Request for comments
Matt Kettler
mkettler at evi-inc.com
Fri Jul 20 18:36:08 IST 2007
Alex Broens wrote:
> On 7/20/2007 6:55 PM, Steven Andrews wrote:
>> Why not? I know specious argument, but this would work well so you
>> could apply a penalty or a credit to a certain domain.
>>
>> Blackberry devices are just an example, they always trigger certain
>> rules that push their scores up. Are they going to change that fact?
>> Nope. Do I want to lower the value of those rules? Nope. They catch
>> other traffic.

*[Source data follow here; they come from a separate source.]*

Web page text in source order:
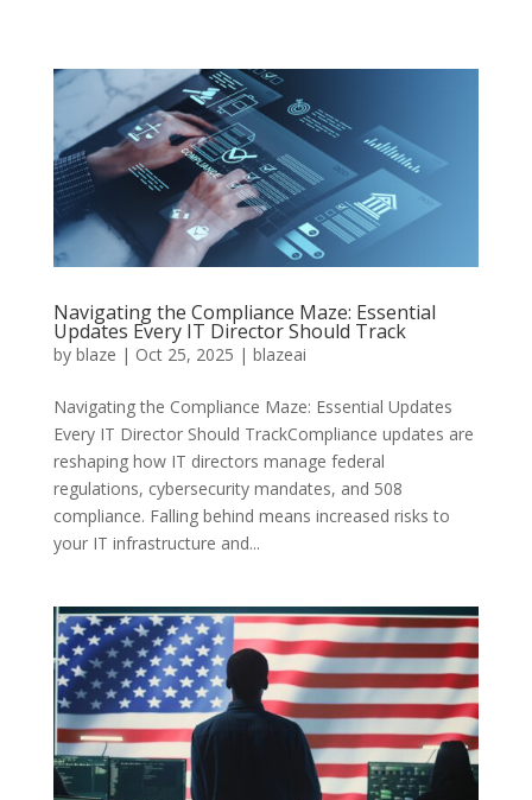
Navigating the Compliance Maze: Essential
Updates Every IT Director Should Track
by blaze | Oct 25, 2025 | blazeai
Navigating the Compliance Maze: Essential Updates
Every IT Director Should TrackCompliance updates are
reshaping how IT directors manage federal
regulations, cybersecurity mandates, and 508
compliance. Falling behind means increased risks to
your IT infrastructure and...
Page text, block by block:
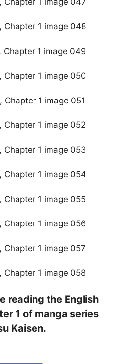
reading the English
1 of manga series
Kaisen.
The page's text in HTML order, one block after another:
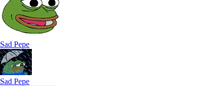
Sad Pepe
Sad Pepe
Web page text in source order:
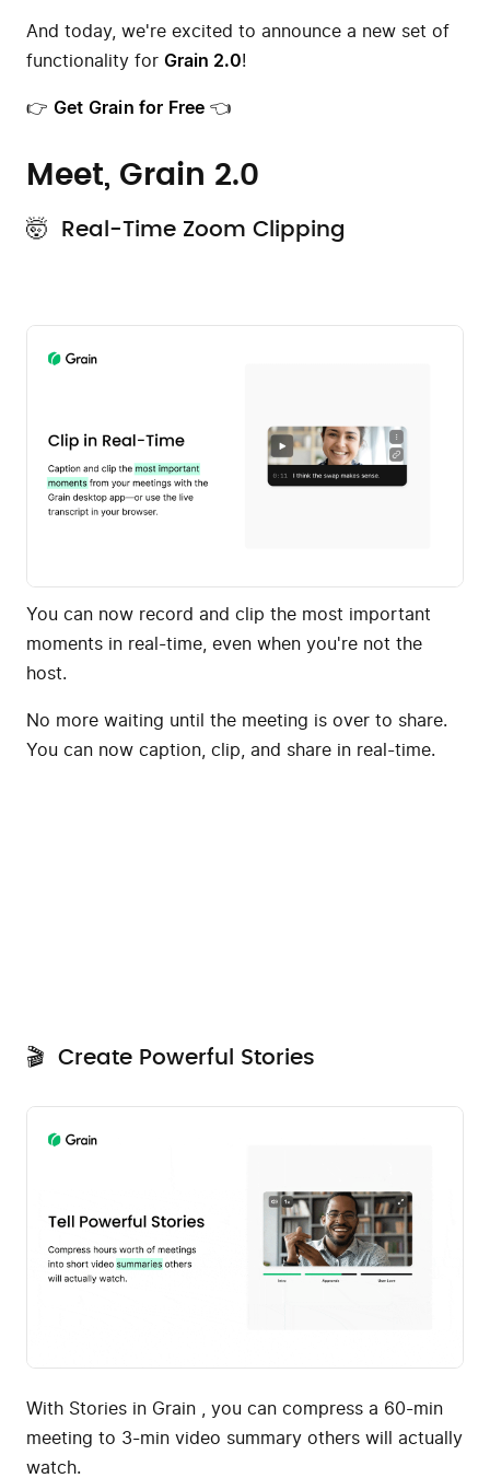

Do I want to whitelist blackberries entirely...no way.
>> If I had a mechanism to punish or credit a certain domain, that would
>> allow such a situation where I can keep rules intact but adjust the
>> spamminess of a domain.
>
> header BLACKBERY_PASSTHRU Received =~
> /smtp[0-9]{2}\.\w+\.\w+\.blackberry\.com\b/
> score BLACKBERY_PASSTHRU -5.0
>
Even better, use X-Spam-Relays-Untrusted. It's a fake header generated by SA
that contains pre-parsed Received: headers. Its format is constant and isn't MTA
specific. The first entry is the host delivering to your last trusted server.
ie: if your trusted_networks isn't broken the last trusted server, making the
machine dropping mail off at your network the first untrusted.
This little trick starts at the begining of the text (hence the first ^) and
scans ahead for blackberry.com, but will sto if it encounters a ] (which would
be the closing bracket of the end of the first entry)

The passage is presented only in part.